La question fondamentale de l’accessibilité face au handicap peine à prendre la place qu’elle mérite. Les lois censées garantir l’accompagnement des publics concernés tout au long de la vie ne sont pas appliquées ou le sont mal. La première bataille est donc l’application effective de ces droits, notamment dans les domaines de l’éducation (primaire, secondaire, supérieur) et de l’emploi.

Ainsi, la bataille commence dès la formation : l’accès à tous les métiers suppose que toutes les filières soient réellement accessibles. Combien d’étudiant·es en situation de handicap voient leurs études interrompues faute de matériel adapté ou d’aménagement d’examen ? Combien de jeunes diplômé·es n’obtiennent pas le stage qui leur permettrait de débuter dans leur métier, simplement parce que l’entreprise n’a pas prévu d’aménagement ?

Le Code du travail interdit la discrimination liée au handicap mais, dans la pratique, des postes restent inaccessibles. Des salarié·es sont obligé·es de refuser des missions ou de se contenter d’emplois subalternes faute de bureaux adaptés, de logiciels accessibles ou de possibilités de télétravail aménagées.

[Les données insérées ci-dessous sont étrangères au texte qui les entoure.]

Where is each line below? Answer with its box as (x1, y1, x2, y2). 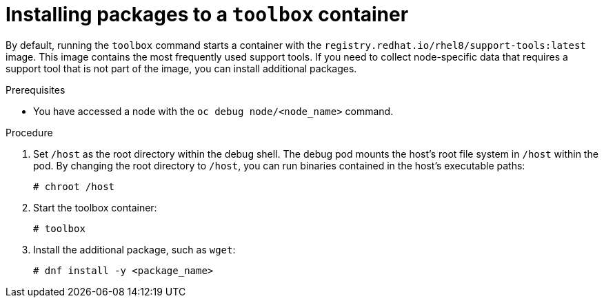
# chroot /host (33, 180, 115, 192)
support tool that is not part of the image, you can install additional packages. (6, 62, 357, 74)
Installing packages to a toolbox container (6, 3, 409, 26)
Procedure (6, 126, 53, 138)
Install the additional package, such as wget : (33, 243, 236, 255)
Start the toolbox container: (33, 201, 157, 213)
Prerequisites (6, 83, 66, 96)
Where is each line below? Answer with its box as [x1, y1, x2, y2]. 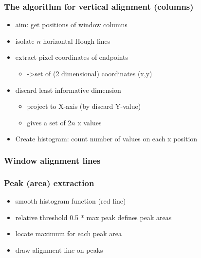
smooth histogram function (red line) [15, 196, 126, 206]
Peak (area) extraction [4, 176, 94, 189]
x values [77, 117, 102, 127]
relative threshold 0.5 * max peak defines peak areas [15, 212, 172, 222]
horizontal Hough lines [43, 35, 110, 46]
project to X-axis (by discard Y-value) [27, 101, 141, 111]
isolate [15, 35, 35, 46]
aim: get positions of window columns [15, 19, 128, 30]
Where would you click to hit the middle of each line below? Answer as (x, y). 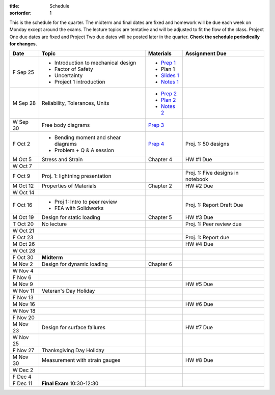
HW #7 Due (199, 327)
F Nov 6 (22, 277)
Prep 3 (156, 125)
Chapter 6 (160, 264)
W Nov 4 (23, 271)
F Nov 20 (24, 318)
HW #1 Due (199, 159)
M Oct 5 (22, 159)
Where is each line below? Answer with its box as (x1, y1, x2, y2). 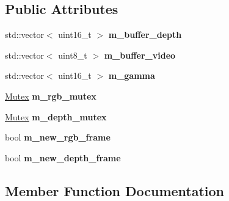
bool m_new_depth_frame (5, 151, 121, 164)
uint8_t (58, 48, 87, 61)
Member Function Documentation (5, 181, 225, 200)
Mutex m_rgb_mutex (5, 89, 96, 102)
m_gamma (108, 69, 155, 82)
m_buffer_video (104, 48, 176, 61)
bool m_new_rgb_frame (5, 131, 111, 144)
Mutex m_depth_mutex (5, 110, 107, 123)
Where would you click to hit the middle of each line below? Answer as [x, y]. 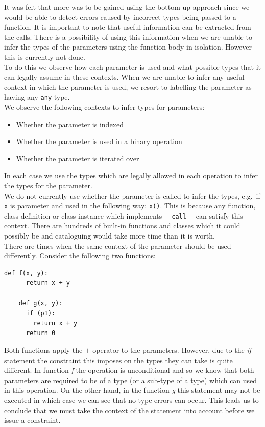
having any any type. [37, 97]
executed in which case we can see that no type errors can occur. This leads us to [131, 400]
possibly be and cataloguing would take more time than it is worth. [110, 236]
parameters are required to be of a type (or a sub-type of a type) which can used [131, 380]
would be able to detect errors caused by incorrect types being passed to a [120, 17]
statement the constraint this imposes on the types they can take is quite [118, 360]
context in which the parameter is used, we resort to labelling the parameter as [128, 87]
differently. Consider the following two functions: [80, 256]
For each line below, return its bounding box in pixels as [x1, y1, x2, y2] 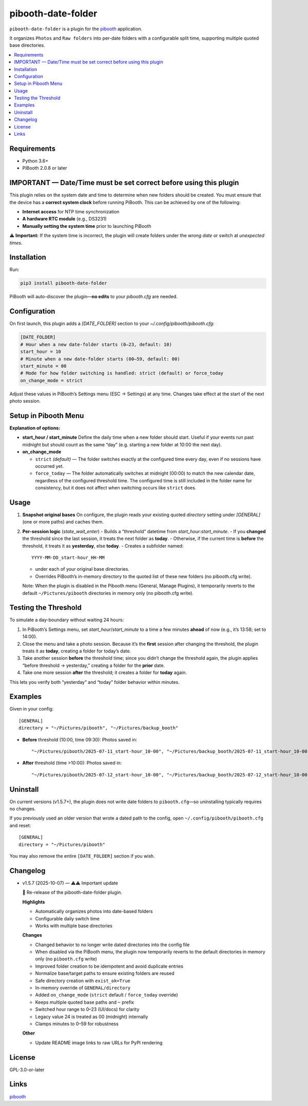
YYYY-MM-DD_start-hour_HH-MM [31, 554, 105, 560]
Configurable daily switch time [35, 915, 100, 921]
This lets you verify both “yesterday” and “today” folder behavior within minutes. [9, 679, 180, 685]
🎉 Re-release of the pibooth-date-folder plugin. [22, 890, 123, 896]
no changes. [9, 806, 36, 812]
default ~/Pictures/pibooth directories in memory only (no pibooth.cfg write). [22, 590, 194, 596]
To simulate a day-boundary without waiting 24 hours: [9, 617, 124, 623]
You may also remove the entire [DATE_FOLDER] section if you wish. [9, 853, 155, 859]

Publics pénalisés : des chiffres parlants

En France, le taux de chômage s’élève à 12 % pour les personnes reconnues handicapées, contre 7 % pour les personnes non handicapées. Le taux d’activité (emploi + chômage) est de 45 % pour les personnes handicapées (74 % pour les autres). La répartition par catégorie professionnelle montre que 11 % des personnes handicapées sont cadres – chez les autres, le taux est de 22 %. À l’inverse, 60 % des personnes handicapées sont ouvriers·ères et employé·es, contre 44 % des autres.

À cela s’ajoute une réalité massive mais méconnue : 80 % des handicaps sont invisibles. Ainsi, beaucoup de salarié·es n’osent pas se déclarer handicapé·es. Les démarches administratives sont lourdes, les délais de traitement très variables en fonction des départements et, surtout, les bénéfices restent limités : aménagements rares, impact réel faible sur le salaire ou sur la carrière. Pourquoi se signaler quand personne ne prend réellement en compte ses besoins ?

Des situations concrètes à prendre en compte

Il est urgent de repenser nos lieux de travail, nos écoles et nos espaces publics pour qu’ils soient réellement accessibles à toutes et tous. À défaut, l’exclusion perdurera : les exemples sont multiples. Ainsi, une salariée malvoyante doit demander chaque mois à son service informatique de régler les paramètres de son ordinateur pour qu’il reste utilisable. Un étudiant en fauteuil roulant ne peut assister à certains cours, car l’amphithéâtre n’a pas d’ascenseur. Un employé atteint d’une maladie chronique ne peut pas obtenir de télétravail régulier malgré la nécessité médicale, car l’entreprise ne prévoit pas ce type d’aménagement. Ces obstacles, qu’ils soient physiques ou mentaux, ne disparaîtront pas d’eux mêmes. Leur suppression suppose un engagement collectif et constant pour faire de l’accessibilité une priorité réelle et garantir le respect de nos droits.

Sources :

  • Insee, Handicap et emploi (dernières enquêtes sur la situation professionnelle des personnes en situation de handicap).
  • DARES, Les personnes handicapées dans l’emploi, synthèse statistique.
  • Agefiph, rapports annuels sur l’emploi des personnes handicapées.